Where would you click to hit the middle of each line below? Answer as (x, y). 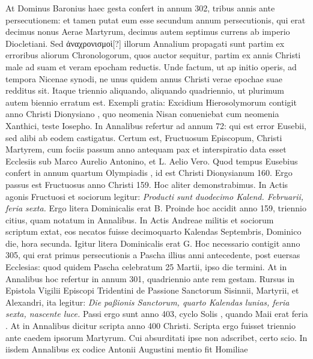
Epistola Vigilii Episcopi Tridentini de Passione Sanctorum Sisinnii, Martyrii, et (152, 290)
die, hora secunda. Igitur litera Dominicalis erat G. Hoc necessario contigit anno (153, 243)
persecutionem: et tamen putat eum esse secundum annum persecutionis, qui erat (156, 20)
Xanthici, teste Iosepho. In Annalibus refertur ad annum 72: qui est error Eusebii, (156, 125)
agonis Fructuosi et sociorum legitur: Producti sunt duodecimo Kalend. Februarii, (155, 196)
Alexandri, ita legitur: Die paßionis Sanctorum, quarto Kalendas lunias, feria (147, 302)
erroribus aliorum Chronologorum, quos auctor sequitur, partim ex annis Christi (153, 55)
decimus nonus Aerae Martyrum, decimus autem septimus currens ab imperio (148, 32)
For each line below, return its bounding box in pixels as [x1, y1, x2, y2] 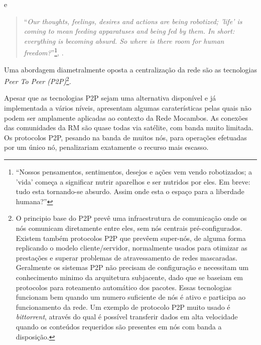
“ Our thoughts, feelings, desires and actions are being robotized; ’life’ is [24, 16, 242, 26]
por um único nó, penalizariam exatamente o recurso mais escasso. [4, 142, 209, 152]
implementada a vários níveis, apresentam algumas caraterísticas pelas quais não [4, 103, 251, 113]
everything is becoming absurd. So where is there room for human [24, 35, 224, 46]
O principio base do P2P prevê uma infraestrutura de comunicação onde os [16, 213, 247, 223]
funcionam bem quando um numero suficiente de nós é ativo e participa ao [16, 292, 245, 302]
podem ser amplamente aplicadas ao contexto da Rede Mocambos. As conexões [4, 112, 248, 123]
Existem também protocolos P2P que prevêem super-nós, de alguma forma [16, 232, 246, 243]
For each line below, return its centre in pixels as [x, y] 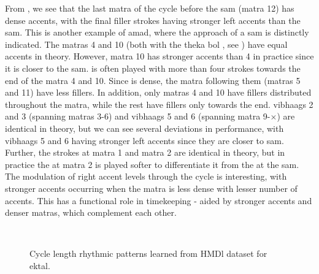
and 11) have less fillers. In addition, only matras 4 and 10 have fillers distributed [158, 92]
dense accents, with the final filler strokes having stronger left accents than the [153, 20]
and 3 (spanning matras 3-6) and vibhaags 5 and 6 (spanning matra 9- [138, 116]
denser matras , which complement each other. [91, 212]
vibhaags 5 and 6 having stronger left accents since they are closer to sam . [144, 140]
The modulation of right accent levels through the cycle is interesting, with [146, 176]
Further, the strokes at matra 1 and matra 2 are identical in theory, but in [145, 152]
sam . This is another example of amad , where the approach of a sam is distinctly [157, 32]
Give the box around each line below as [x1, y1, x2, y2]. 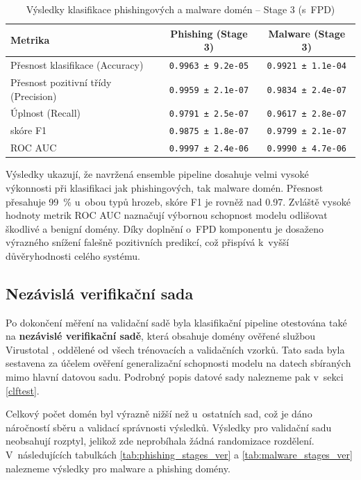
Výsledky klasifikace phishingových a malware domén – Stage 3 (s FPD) [26, 2, 335, 16]
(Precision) [10, 88, 57, 103]
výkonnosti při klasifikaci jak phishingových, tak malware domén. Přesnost [6, 180, 324, 195]
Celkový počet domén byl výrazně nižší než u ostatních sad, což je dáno [6, 406, 312, 421]
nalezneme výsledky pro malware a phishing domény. [6, 461, 230, 475]
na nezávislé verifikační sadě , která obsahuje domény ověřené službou [6, 329, 316, 343]
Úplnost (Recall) [10, 106, 81, 120]
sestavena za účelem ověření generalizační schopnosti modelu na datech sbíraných [6, 356, 351, 370]
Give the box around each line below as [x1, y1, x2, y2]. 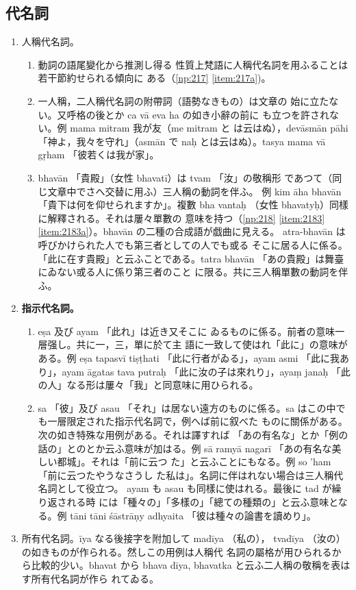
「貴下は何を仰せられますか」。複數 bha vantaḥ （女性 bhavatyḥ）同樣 [38, 197, 349, 212]
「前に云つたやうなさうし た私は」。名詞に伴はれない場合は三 [38, 467, 315, 482]
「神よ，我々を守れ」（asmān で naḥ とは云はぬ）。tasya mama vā [38, 134, 326, 148]
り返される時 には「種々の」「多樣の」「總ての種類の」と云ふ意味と [38, 495, 338, 509]
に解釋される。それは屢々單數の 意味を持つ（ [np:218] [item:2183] [38, 210, 325, 225]
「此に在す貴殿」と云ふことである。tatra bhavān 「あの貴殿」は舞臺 [38, 251, 344, 265]
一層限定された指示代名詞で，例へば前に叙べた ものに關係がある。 [47, 414, 348, 428]
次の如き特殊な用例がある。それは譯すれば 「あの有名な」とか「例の [38, 428, 348, 442]
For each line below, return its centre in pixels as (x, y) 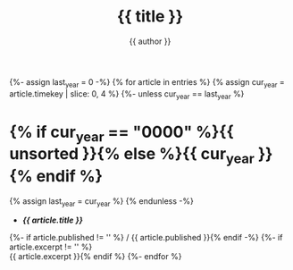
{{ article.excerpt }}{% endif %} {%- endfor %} (96, 257)
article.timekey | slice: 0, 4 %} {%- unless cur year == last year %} (127, 94)
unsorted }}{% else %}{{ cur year (132, 156)
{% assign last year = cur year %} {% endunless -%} (101, 202)
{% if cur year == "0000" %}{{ (121, 133)
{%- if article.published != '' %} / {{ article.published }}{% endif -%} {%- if (146, 238)
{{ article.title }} (52, 220)
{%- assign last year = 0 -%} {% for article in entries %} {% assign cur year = (147, 83)
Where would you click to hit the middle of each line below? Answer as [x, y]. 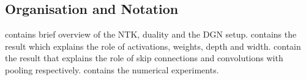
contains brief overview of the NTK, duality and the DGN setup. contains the [151, 34]
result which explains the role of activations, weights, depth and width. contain [153, 46]
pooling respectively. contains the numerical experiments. [112, 69]
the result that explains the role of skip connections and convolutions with [144, 58]
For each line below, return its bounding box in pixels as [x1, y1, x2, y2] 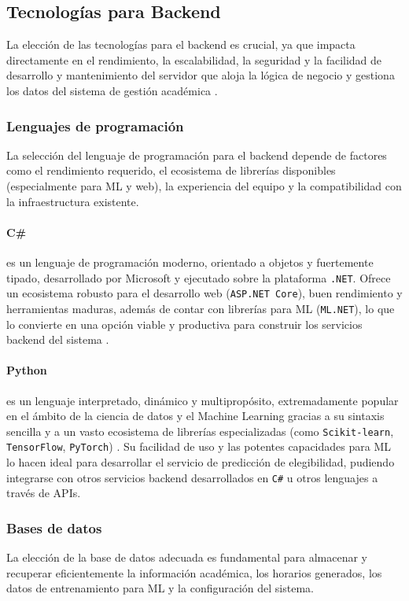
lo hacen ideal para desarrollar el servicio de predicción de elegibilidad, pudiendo [6, 454, 395, 470]
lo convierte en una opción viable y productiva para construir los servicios [6, 315, 363, 332]
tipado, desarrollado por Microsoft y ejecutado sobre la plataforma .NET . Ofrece [6, 269, 391, 286]
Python [6, 362, 47, 378]
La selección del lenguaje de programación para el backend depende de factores [6, 146, 387, 163]
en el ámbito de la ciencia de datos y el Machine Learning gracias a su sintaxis [6, 407, 385, 424]
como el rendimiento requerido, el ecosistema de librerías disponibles [6, 162, 336, 179]
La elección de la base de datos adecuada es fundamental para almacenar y [6, 549, 367, 566]
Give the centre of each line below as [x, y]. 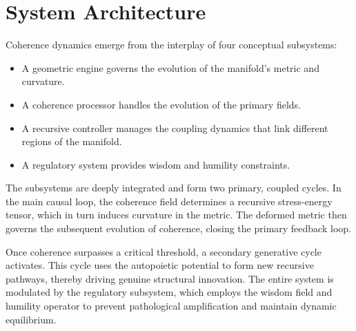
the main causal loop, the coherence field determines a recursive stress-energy [169, 201]
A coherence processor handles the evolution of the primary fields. [161, 104]
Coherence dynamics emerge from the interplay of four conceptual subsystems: [171, 45]
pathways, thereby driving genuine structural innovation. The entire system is [170, 278]
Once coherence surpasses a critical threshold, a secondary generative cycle [164, 251]
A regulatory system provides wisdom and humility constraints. [156, 164]
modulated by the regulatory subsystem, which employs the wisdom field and [169, 292]
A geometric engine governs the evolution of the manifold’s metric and [170, 67]
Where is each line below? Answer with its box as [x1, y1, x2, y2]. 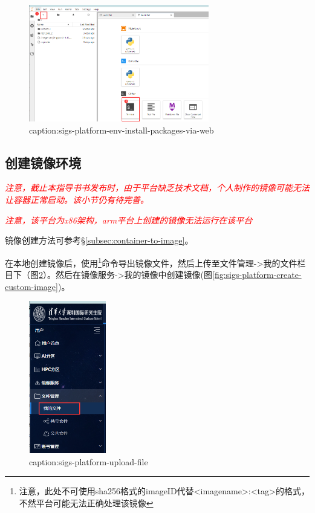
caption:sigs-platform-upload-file [29, 455, 148, 468]
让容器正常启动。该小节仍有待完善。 [5, 193, 149, 206]
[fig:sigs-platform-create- [212, 268, 302, 281]
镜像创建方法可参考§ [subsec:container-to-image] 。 [5, 234, 193, 247]
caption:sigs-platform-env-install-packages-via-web [29, 123, 214, 136]
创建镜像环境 [5, 153, 81, 172]
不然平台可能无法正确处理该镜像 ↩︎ [19, 496, 154, 509]
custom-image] [5, 280, 58, 292]
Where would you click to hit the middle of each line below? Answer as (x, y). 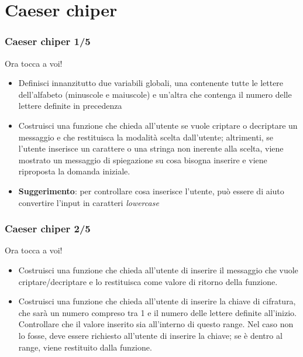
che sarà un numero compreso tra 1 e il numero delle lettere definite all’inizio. (157, 312)
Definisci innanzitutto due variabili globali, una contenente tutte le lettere (151, 83)
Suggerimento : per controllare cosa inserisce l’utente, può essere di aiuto (151, 190)
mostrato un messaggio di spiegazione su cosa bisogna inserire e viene (143, 159)
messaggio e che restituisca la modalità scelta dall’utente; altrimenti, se (146, 137)
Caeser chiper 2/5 (48, 229)
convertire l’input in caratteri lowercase (89, 202)
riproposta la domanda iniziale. (74, 171)
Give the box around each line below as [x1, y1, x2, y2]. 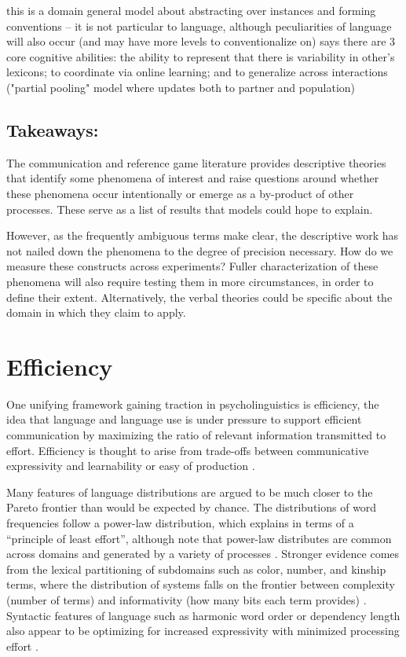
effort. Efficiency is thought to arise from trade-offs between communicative [6, 442, 369, 458]
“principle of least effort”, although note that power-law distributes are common [6, 530, 392, 546]
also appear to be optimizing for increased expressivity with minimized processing [6, 622, 400, 639]
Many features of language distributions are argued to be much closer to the [6, 483, 373, 500]
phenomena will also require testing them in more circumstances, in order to [6, 273, 374, 289]
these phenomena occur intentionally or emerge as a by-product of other [6, 185, 354, 201]
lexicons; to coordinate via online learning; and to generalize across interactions [6, 64, 388, 80]
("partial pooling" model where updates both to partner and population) [6, 79, 356, 95]

• **Aim of the exercise**
Filter the records down to the lines containing the word "phenomena", and copy those.

• **Problem solution**
phenomena will also require testing them in more circumstances, in order to [6, 273, 374, 289]
these phenomena occur intentionally or emerge as a by-product of other [6, 185, 354, 201]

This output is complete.